En concordancia con la interpretación psicológica, la imagen de los lobos (o, más precisamente: los hombre-lobos), describe un complejo recorrido que va, desde las visiones demoníacas características de los hagiógrafos y demás autores clericales, hasta ciertas visiones más o menos idílicas dispersas en diversas fuentes de las literaturas laicas y remotas leyendas paganas, como es el caso de la Saga escandinava de "Hrolf Kraki o Saga del Rey Hrolf y sus campeones", que si bien se desarrolla en la metamorfosis de hombres-osos concuerda de un modo exacto con las figuras licantrópicas; o el Wolfdietrich, poema austriaco del siglo XIII, con sus lobos amamantadores. En todo caso, siempre queda de manifiesto el acentuado ímpetu de animalidad y fiereza. (Incluso en los casos de "lobos buenos", estos precisan recurrir a la vivacidad de sus colmillos en uno que otro momento).

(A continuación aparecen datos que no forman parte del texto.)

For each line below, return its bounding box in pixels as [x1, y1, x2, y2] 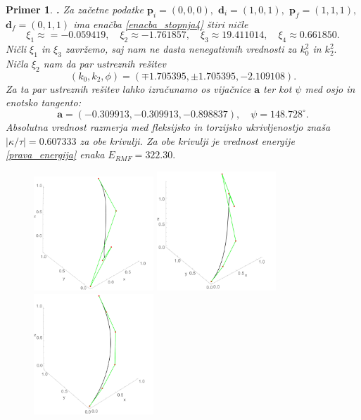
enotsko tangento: [6, 95, 81, 110]
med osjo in [305, 81, 355, 96]
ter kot [263, 81, 292, 96]
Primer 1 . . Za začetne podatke [6, 2, 144, 16]
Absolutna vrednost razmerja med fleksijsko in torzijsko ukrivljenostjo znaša [6, 119, 331, 134]
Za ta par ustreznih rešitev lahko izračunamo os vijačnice [6, 81, 251, 96]
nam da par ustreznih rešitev [43, 56, 166, 70]
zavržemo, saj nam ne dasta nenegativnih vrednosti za [65, 42, 297, 56]
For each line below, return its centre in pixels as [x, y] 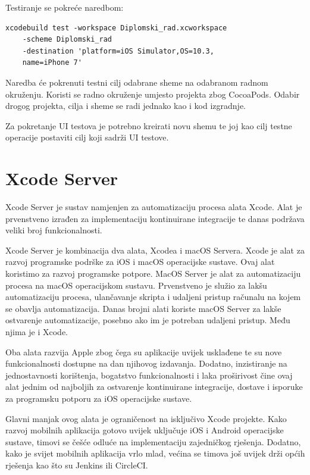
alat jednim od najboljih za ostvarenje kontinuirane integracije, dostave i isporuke [154, 387]
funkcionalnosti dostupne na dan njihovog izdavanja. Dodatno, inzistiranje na [146, 363]
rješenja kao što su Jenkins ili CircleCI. [77, 465]
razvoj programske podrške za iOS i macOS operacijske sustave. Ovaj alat [140, 262]
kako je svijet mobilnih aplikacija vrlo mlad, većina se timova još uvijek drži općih [155, 453]
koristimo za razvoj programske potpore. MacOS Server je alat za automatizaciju [153, 274]
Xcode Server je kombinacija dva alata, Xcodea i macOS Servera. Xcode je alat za [155, 250]
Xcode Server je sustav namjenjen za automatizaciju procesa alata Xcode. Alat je [154, 207]
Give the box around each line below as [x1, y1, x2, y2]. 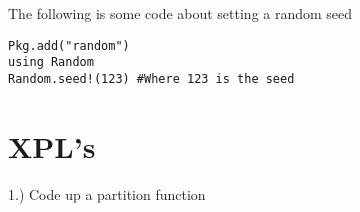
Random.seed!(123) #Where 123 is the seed [8, 71, 295, 86]
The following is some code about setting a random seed [8, 3, 353, 23]
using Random [8, 55, 94, 70]
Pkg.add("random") [8, 38, 130, 53]
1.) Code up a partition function [8, 183, 206, 204]
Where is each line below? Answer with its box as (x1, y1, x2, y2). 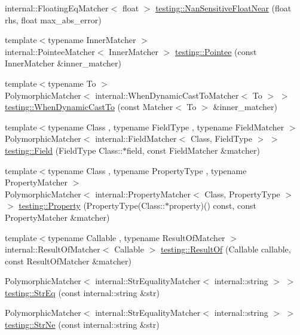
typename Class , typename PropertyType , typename (48, 164, 247, 176)
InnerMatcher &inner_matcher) (5, 57, 122, 69)
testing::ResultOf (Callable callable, (160, 243, 291, 255)
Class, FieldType (190, 132, 252, 145)
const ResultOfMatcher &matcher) (5, 254, 131, 267)
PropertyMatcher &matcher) (5, 211, 110, 223)
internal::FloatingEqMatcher (5, 2, 109, 14)
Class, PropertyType (204, 187, 280, 200)
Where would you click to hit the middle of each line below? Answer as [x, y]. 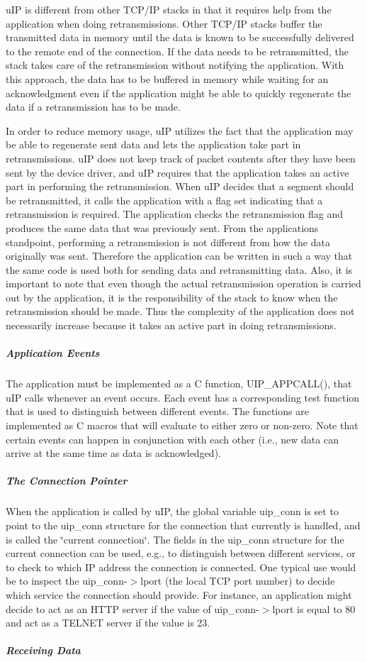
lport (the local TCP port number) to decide [238, 581]
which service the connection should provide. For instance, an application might [179, 594]
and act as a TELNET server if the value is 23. [108, 623]
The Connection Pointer [67, 481]
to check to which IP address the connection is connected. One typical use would [181, 567]
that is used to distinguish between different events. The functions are [157, 411]
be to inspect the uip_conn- [67, 581]
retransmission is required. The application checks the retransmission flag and [175, 214]
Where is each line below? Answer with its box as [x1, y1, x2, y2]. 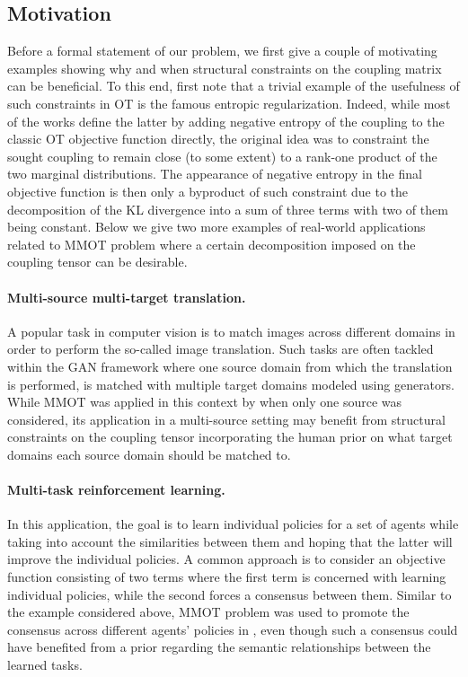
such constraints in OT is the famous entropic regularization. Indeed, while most [7, 93, 451, 112]
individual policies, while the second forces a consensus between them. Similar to [7, 585, 452, 603]
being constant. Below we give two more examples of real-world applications [7, 217, 426, 236]
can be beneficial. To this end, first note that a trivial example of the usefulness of [7, 76, 460, 95]
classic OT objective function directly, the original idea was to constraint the [7, 129, 429, 148]
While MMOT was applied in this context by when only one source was [7, 392, 402, 411]
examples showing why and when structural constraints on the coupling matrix [7, 58, 442, 77]
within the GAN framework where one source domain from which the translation [7, 356, 453, 375]
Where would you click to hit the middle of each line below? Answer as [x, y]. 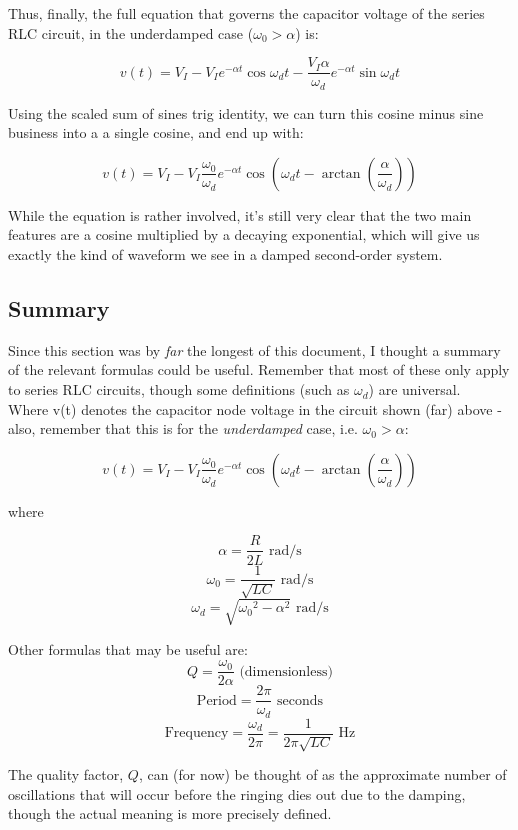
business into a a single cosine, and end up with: [156, 132]
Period [216, 700]
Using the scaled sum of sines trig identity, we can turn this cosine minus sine [246, 112]
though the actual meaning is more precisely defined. [170, 813]
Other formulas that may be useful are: [128, 648]
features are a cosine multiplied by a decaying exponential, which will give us [244, 234]
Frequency [196, 733]
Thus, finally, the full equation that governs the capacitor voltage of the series [246, 13]
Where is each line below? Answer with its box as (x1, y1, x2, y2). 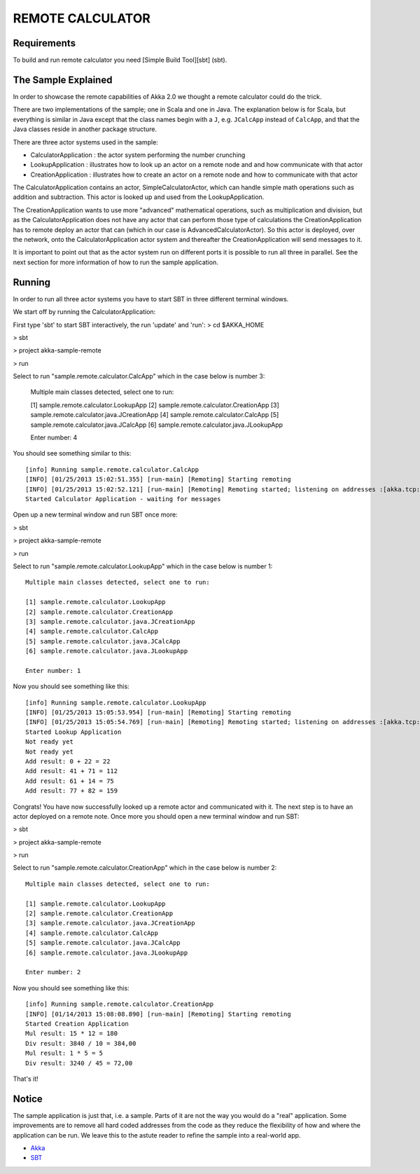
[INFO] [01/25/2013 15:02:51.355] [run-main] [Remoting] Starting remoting (25, 475, 291, 484)
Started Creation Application (25, 1020, 129, 1028)
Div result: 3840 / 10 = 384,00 (25, 1039, 136, 1047)
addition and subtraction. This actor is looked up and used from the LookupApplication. (13, 193, 265, 201)
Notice (13, 1093, 43, 1105)
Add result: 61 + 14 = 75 (25, 777, 115, 785)
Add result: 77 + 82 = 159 (25, 787, 118, 795)
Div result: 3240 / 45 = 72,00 (25, 1059, 133, 1067)
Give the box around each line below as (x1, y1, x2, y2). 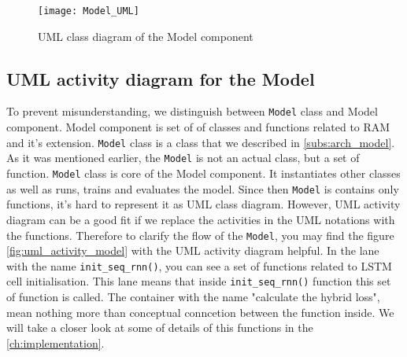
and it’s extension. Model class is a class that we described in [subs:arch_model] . (6, 134, 395, 150)
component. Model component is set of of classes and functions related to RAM (6, 119, 390, 135)
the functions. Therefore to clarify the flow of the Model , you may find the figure (6, 226, 394, 243)
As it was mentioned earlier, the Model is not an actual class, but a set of (6, 149, 360, 166)
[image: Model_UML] (38, 6, 139, 17)
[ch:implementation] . (6, 334, 105, 351)
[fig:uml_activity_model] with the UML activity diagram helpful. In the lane (6, 242, 379, 259)
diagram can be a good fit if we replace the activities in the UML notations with (6, 211, 395, 227)
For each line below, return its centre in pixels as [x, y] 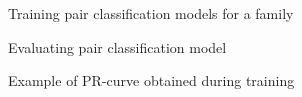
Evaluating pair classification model [117, 46]
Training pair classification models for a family [151, 13]
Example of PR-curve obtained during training [151, 80]
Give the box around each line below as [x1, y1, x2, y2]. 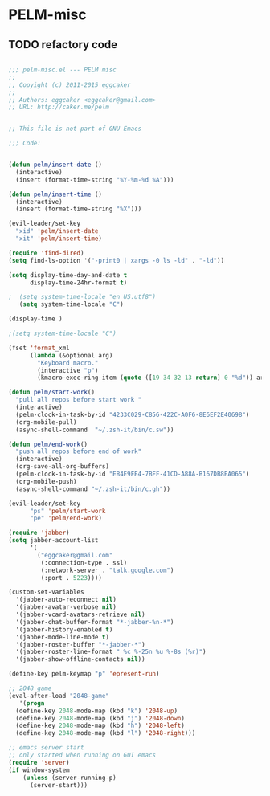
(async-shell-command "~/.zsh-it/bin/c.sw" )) [15, 426, 174, 434]
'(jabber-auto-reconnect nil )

No es difícil comprender el terror ancestral a los lobos si pensamos que los lobos debieron representar un vívido ejemplo de "Lo Otro", lo ajeno, para las comunidades tempranas y no tan tempranas ante quienes las fieras eran una amenaza real y precisa. Una aldea a oscuras. El sonido de los pájaros de la noche. La aparición de una manada lobo en el filo de una colina. El descubrimiento de los restos sanguinolentos de un cordero al despuntar el alba. La desaparición de un aldeano. Algo de todo aquello permanece entre nosotros. Algo de eso es lo que debe reproducirse en los trazos de los niños en mitad de la guerra.
Me parece que la referencia es válida desde un punto de vista literario, más allá de las concordancias antropológicas, capaces de extasiar el imaginario de científicos sociales e historiadores insomnes, en la medida que nos permite observar un claro ejemplo de cómo el poder de las metáforas pictóricas y literarias puedes superar el soso patetismo de la realidad.
Pienso en el cuento de la Antología Búlgara y pude recordar que, mientras una buena parte de los relatos de aquella Antología volvían una y otra vez sobre los temas de la guerra, los enfrentamientos étnicos, las escaramuzas de las guerrillas, en fin, un largo volumen impregnado por el horror de muchos años de violencia, el silencioso cuento de lobos se erige, en realidad, como una refinada elaboración metafórica de todo ese horror, como una fina muestra del ingenio narrativo capaz de superar los tópicos de la literatura esquemática y el relato comprometido, mostrarnos un flanco de ferocidad que flota en el ambiente, que habita en nosotros mismos.
Ninguna ejecución narrativa vale la pena por los ideales que sustenta. Ningún compromiso ideológico es capaz de excusar un mal cuento. Acaso sólo valga la pena recordar, con Calvino, que el poder de la literatura reside en su lenguaje. Un lenguaje que es capaz de decir ciertas cosas que ningún otro lenguaje podría decir.
Lobos. La literatura, la imaginación, producen lobos en un paisaje donde algunos sólo pueden ver consignas manidas, propaganda torpe, indignaciones hipócritas.